If a pre-generated seed already supplies all but residual t of the answers allowed by the structural per-index query bound qb, then running oa against seededOracle can make at most those residual live queries.

This theorem is the core replay-cost statement for seeded simulations: a large enough seed turns most oracle interactions into deterministic table lookups, leaving only the uncovered suffix of the computation as genuine oracle queries.

theorem seededOracle.isPerIndexQueryBound_run'_zero {ι : Type u} {spec : OracleSpec ι} [DecidableEq ι] {α : Type u} {oa : OracleComp spec α} {qb : ι → ℕ} {seed : spec.QuerySeed} (hqb : oa.IsPerIndexQueryBound qb) (hcover : ∀ (t : ι), qb t ≤ (seed t).length) : ((simulateQ seededOracle oa).run' seed).IsPerIndexQueryBound 0

A seed that covers the full structural query bound eliminates all live oracle queries.
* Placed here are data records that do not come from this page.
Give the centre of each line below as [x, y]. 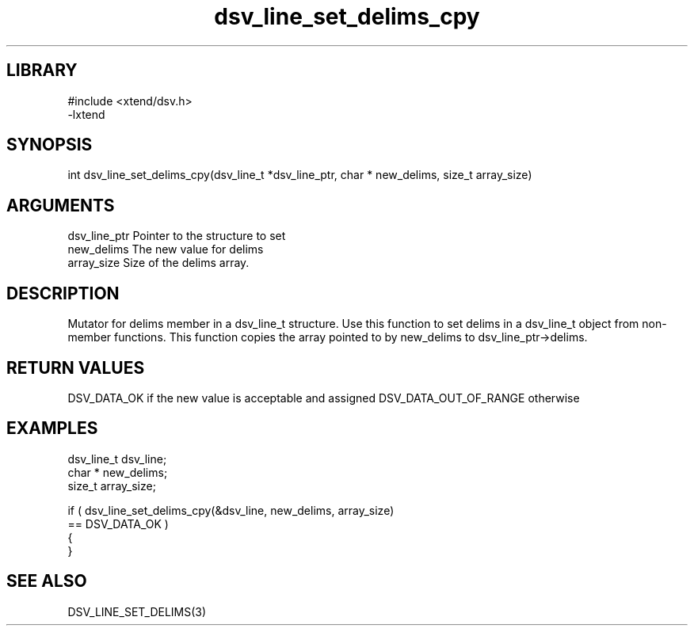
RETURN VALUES [76, 367]
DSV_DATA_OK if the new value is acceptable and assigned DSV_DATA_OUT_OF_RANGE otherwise [324, 398]
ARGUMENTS [61, 205]
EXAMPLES [52, 428]
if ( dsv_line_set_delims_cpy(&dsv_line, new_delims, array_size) [231, 510]
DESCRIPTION [63, 293]
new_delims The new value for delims [166, 249]
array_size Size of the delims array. [158, 263]
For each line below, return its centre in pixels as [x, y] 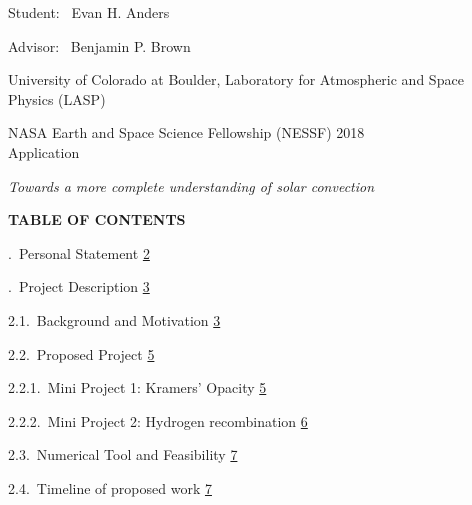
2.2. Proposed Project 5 [81, 353]
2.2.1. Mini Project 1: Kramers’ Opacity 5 [137, 387]
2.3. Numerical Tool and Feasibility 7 [123, 454]
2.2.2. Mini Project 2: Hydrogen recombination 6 [158, 420]
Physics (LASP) [57, 98]
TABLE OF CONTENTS [97, 219]
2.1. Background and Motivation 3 [114, 319]
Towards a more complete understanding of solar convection [191, 185]
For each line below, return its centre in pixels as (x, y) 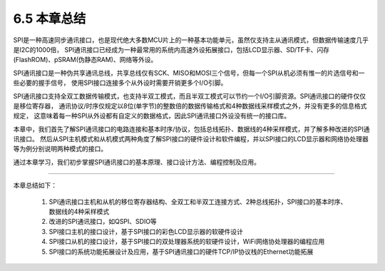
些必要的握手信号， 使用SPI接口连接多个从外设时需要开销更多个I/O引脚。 (120, 83)
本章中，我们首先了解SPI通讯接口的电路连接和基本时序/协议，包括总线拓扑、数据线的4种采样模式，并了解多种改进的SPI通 (191, 129)
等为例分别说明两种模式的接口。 (60, 149)
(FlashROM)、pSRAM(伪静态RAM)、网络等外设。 (85, 60)
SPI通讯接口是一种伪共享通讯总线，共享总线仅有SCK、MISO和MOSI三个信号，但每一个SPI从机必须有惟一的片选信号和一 (189, 73)
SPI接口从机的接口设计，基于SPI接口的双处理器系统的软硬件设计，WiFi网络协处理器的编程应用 (187, 242)
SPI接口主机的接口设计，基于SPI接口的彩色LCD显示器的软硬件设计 (146, 231)
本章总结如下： (35, 185)
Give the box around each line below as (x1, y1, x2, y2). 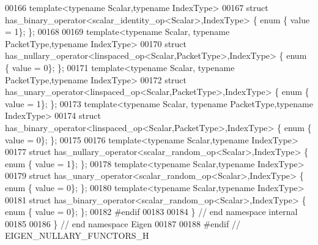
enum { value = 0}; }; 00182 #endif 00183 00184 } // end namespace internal (5, 205, 298, 218)
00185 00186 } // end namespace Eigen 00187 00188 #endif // (5, 217, 240, 230)
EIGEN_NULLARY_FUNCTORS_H (5, 229, 149, 242)
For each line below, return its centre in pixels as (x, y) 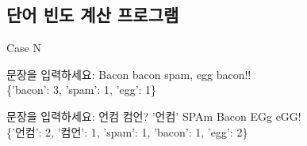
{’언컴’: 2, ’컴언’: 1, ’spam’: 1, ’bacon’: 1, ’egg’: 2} (127, 131)
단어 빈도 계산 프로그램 (93, 15)
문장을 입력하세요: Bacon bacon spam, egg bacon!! (129, 74)
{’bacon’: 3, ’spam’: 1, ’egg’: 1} (82, 90)
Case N (24, 48)
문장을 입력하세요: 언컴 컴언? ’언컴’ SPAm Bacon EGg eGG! (154, 116)

theorem seededOracle.isPerIndexQueryBound_run'_takeAtIndex {ι : Type u} {spec : OracleSpec ι} [DecidableEq ι] {α : Type u} {oa : OracleComp spec α} {qb : ι → ℕ} {seed : spec.QuerySeed} {i : ι} {k : ℕ} (hqb : oa.IsPerIndexQueryBound qb) (hcover : ∀ (t : ι), qb t ≤ (seed t).length) (hk : k ≤ qb i) : ((simulateQ seededOracle oa).run' (seed.takeAtIndex i k)).IsPerIndexQueryBound (Function.update 0 i (qb i - k))

If the seed stores only the first k answers for oracle i, then the replay can make live queries only to i, and at most qb i - k of them remain.
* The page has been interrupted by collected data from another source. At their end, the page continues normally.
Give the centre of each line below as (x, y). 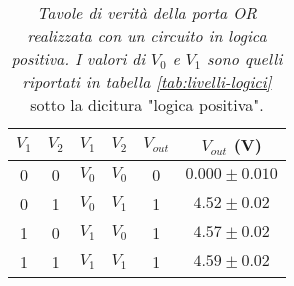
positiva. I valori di (78, 58)
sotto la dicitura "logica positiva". (147, 104)
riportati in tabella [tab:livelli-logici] (147, 81)
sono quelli (245, 58)
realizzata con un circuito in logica (147, 35)
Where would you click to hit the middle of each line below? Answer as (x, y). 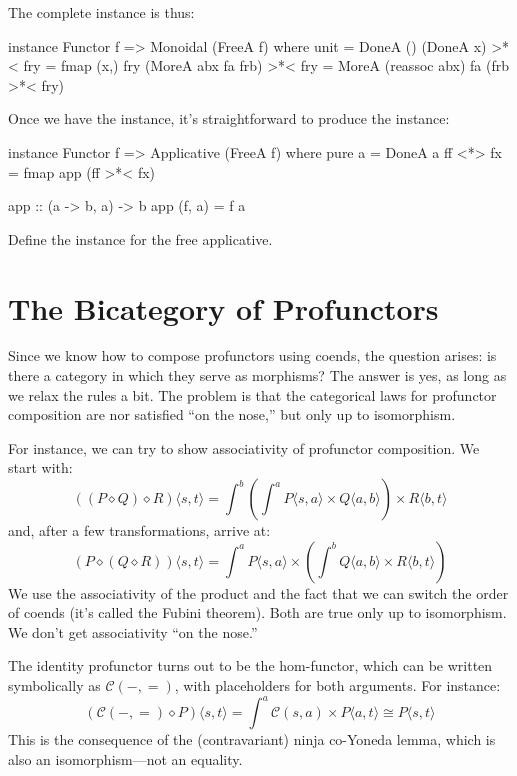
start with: (40, 467)
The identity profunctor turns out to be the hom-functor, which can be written (250, 665)
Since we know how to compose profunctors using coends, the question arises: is (252, 355)
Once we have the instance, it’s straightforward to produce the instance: (229, 118)
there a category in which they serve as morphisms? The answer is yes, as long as (257, 375)
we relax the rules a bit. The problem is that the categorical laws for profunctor (252, 394)
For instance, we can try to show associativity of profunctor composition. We (244, 447)
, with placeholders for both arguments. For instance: (337, 685)
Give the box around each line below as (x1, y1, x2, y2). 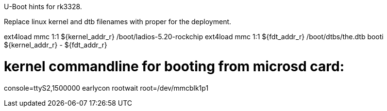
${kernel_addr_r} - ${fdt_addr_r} (4, 41, 107, 49)
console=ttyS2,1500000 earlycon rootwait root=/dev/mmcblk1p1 (4, 83, 209, 92)
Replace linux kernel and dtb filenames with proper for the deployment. (4, 17, 232, 26)
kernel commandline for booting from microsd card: (4, 58, 344, 75)
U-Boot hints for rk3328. (4, 2, 82, 11)
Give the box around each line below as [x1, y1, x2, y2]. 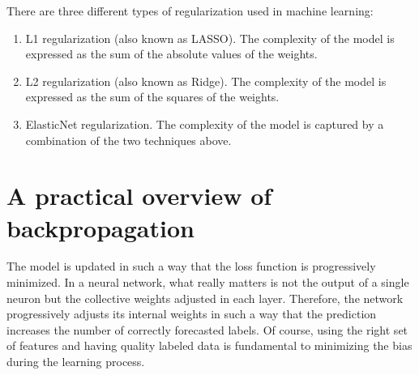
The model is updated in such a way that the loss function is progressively [6, 258, 376, 275]
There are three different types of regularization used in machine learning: [6, 2, 374, 19]
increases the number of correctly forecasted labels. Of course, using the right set [6, 321, 408, 338]
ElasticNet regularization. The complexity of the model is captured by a [25, 115, 384, 132]
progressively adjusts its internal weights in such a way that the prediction [6, 305, 377, 322]
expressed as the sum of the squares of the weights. [25, 88, 280, 105]
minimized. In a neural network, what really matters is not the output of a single [6, 274, 409, 291]
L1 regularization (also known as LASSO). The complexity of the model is [25, 29, 395, 46]
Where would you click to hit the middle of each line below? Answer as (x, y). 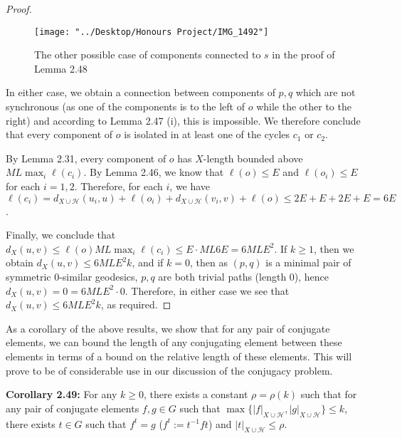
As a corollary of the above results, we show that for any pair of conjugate (168, 328)
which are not (326, 92)
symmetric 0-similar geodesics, (72, 276)
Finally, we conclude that (61, 235)
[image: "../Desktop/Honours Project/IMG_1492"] (152, 32)
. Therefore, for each (118, 186)
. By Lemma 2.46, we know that (154, 172)
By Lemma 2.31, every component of (86, 158)

This is the structural query-bound form of the usual forking-lemma intuition: after rewinding to the k-th query to oracle i, every earlier answer is fixed by the prefix seed, so only the suffix after the fork point can still hit the live oracle.

theorem seededOracle.isPerIndexQueryBound_run'_takeAtIndex_addValue {ι : Type u} {spec : OracleSpec ι} [DecidableEq ι] {α : Type u} {oa : OracleComp spec α} {qb : ι → ℕ} {seed : spec.QuerySeed} {i : ι} (hqb : oa.IsPerIndexQueryBound qb) (hcover : ∀ (t : ι), qb t ≤ (seed t).length) (s : Fin (qb i + 1)) (u : spec.Range i) : ((simulateQ seededOracle oa).run' ((seed.takeAtIndex i ↑s).addValue i u)).IsPerIndexQueryBound (Function.update 0 i (qb i - (↑s + 1)))

After rewinding to query index s and appending one fresh answer at oracle i, the replayed run can still make live queries only to i, with at most qb i - (s + 1) such queries left.